**Work request:**
Transcribe each line of the records below exactly, excluding any embedded images.
++++ Material for this task ++++
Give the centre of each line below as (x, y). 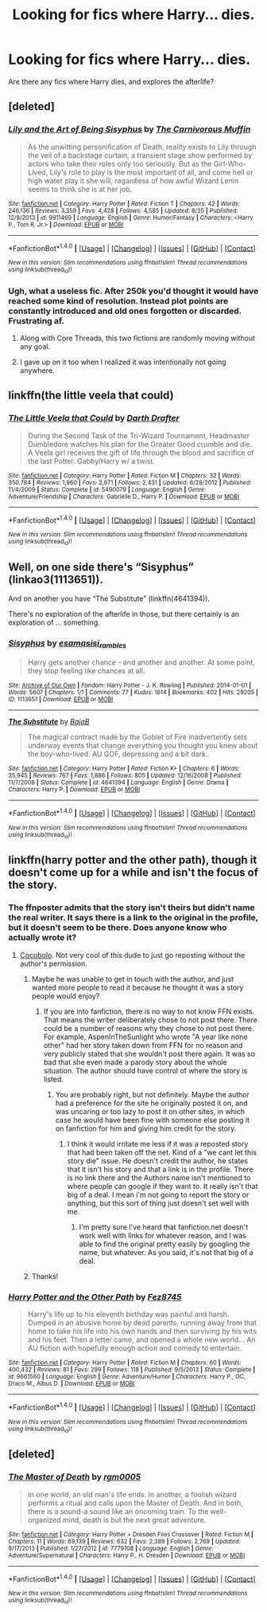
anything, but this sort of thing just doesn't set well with (158, 1203)
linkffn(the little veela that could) (91, 396)
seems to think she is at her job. (80, 189)
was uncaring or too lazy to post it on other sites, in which (150, 1111)
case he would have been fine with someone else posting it (153, 1120)
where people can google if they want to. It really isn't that (163, 1186)
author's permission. (53, 963)
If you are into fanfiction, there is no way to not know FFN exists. (149, 1011)
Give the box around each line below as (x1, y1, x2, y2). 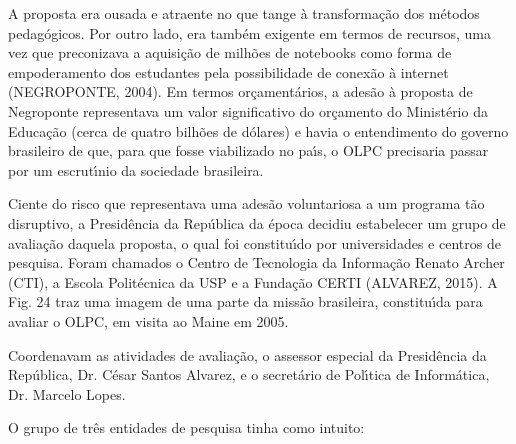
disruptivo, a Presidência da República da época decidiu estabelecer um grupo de (8, 212, 506, 233)
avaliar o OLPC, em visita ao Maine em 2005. (8, 310, 289, 331)
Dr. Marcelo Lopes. (8, 383, 126, 404)
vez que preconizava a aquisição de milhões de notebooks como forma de (8, 42, 452, 63)
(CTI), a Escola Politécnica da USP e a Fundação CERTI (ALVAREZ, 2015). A (8, 271, 498, 292)
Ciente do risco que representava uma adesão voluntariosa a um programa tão (8, 193, 485, 214)
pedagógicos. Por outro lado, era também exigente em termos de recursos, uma (8, 22, 491, 43)
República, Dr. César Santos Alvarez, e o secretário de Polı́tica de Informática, (8, 364, 490, 385)
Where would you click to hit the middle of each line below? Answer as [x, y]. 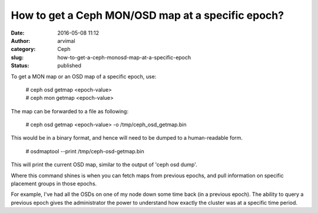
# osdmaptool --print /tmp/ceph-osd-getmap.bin [85, 151]
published [69, 66]
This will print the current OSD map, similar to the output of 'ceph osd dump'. [104, 165]
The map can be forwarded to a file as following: [70, 111]
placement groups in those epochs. [54, 184]
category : [23, 49]
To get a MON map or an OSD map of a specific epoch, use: [84, 76]
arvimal [67, 40]
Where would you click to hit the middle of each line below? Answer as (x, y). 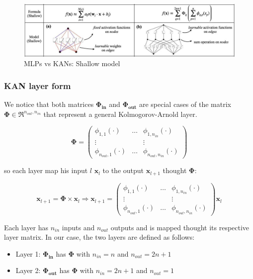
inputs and (78, 227)
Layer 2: (28, 270)
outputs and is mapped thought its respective (180, 227)
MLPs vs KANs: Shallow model (72, 63)
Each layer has (26, 227)
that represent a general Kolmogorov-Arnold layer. (120, 114)
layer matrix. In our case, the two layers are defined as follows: (99, 237)
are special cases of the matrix (185, 104)
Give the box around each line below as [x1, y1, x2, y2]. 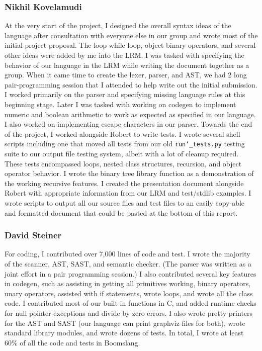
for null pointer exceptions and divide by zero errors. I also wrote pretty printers [5, 307, 253, 318]
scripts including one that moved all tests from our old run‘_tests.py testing [5, 138, 245, 149]
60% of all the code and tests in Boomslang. [5, 337, 140, 347]
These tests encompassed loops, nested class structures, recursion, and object [5, 158, 242, 168]
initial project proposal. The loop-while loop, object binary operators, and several [5, 40, 256, 50]
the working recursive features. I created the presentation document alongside [5, 178, 244, 188]
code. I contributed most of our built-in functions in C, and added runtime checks [5, 298, 256, 308]
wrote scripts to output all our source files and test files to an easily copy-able [5, 197, 245, 208]
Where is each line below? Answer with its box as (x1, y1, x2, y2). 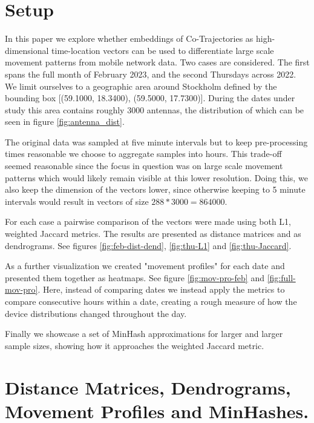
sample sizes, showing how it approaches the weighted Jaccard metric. (5, 339, 264, 351)
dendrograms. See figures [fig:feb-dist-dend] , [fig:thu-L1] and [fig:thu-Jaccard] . (5, 239, 292, 251)
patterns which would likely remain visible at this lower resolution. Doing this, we (5, 171, 308, 184)
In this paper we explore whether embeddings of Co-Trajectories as (5, 32, 253, 45)
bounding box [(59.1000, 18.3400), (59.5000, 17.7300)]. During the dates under (5, 92, 295, 104)
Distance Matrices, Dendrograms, (5, 375, 291, 399)
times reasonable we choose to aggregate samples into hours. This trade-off (5, 147, 282, 160)
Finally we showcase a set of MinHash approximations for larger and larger (5, 327, 283, 340)
++++
**Answer to this task:**
Give the centre of each line below as (x, y). 
anything, but this sort of thing just doesn't set well with (158, 1203)
linkffn(the little veela that could) (91, 396)
seems to think she is at her job. (80, 189)
was uncaring or too lazy to post it on other sites, in which (150, 1111)
case he would have been fine with someone else posting it (153, 1120)
where people can google if they want to. It really isn't that (163, 1186)
author's permission. (53, 963)
If you are into fanfiction, there is no way to not know FFN exists. (149, 1011)
Give the box around each line below as (x1, y1, x2, y2). 
disruptivo, a Presidência da República da época decidiu estabelecer um grupo de (8, 212, 506, 233)
avaliar o OLPC, em visita ao Maine em 2005. (8, 310, 289, 331)
Dr. Marcelo Lopes. (8, 383, 126, 404)
vez que preconizava a aquisição de milhões de notebooks como forma de (8, 42, 452, 63)
(CTI), a Escola Politécnica da USP e a Fundação CERTI (ALVAREZ, 2015). A (8, 271, 498, 292)
Ciente do risco que representava uma adesão voluntariosa a um programa tão (8, 193, 485, 214)
pedagógicos. Por outro lado, era também exigente em termos de recursos, uma (8, 22, 491, 43)
República, Dr. César Santos Alvarez, e o secretário de Polı́tica de Informática, (8, 364, 490, 385)
Where would you click to hit the middle of each line below? Answer as [x, y]. 
# osdmaptool --print /tmp/ceph-osd-getmap.bin [85, 151]
published [69, 66]
This will print the current OSD map, similar to the output of 'ceph osd dump'. [104, 165]
The map can be forwarded to a file as following: [70, 111]
placement groups in those epochs. [54, 184]
category : [23, 49]
To get a MON map or an OSD map of a specific epoch, use: [84, 76]
arvimal [67, 40]
Where would you click to hit the middle of each line below? Answer as (x, y). 
inputs and (78, 227)
Layer 2: (28, 270)
outputs and is mapped thought its respective (180, 227)
MLPs vs KANs: Shallow model (72, 63)
Each layer has (26, 227)
that represent a general Kolmogorov-Arnold layer. (120, 114)
layer matrix. In our case, the two layers are defined as follows: (99, 237)
are special cases of the matrix (185, 104)
Give the box around each line below as [x1, y1, x2, y2]. 
for null pointer exceptions and divide by zero errors. I also wrote pretty printers [5, 307, 253, 318]
scripts including one that moved all tests from our old run‘_tests.py testing [5, 138, 245, 149]
60% of all the code and tests in Boomslang. [5, 337, 140, 347]
These tests encompassed loops, nested class structures, recursion, and object [5, 158, 242, 168]
initial project proposal. The loop-while loop, object binary operators, and several [5, 40, 256, 50]
the working recursive features. I created the presentation document alongside [5, 178, 244, 188]
code. I contributed most of our built-in functions in C, and added runtime checks [5, 298, 256, 308]
wrote scripts to output all our source files and test files to an easily copy-able [5, 197, 245, 208]
Where is each line below? Answer with its box as (x1, y1, x2, y2). 
sample sizes, showing how it approaches the weighted Jaccard metric. (5, 339, 264, 351)
dendrograms. See figures [fig:feb-dist-dend] , [fig:thu-L1] and [fig:thu-Jaccard] . (5, 239, 292, 251)
patterns which would likely remain visible at this lower resolution. Doing this, we (5, 171, 308, 184)
In this paper we explore whether embeddings of Co-Trajectories as (5, 32, 253, 45)
bounding box [(59.1000, 18.3400), (59.5000, 17.7300)]. During the dates under (5, 92, 295, 104)
Distance Matrices, Dendrograms, (5, 375, 291, 399)
times reasonable we choose to aggregate samples into hours. This trade-off (5, 147, 282, 160)
Finally we showcase a set of MinHash approximations for larger and larger (5, 327, 283, 340)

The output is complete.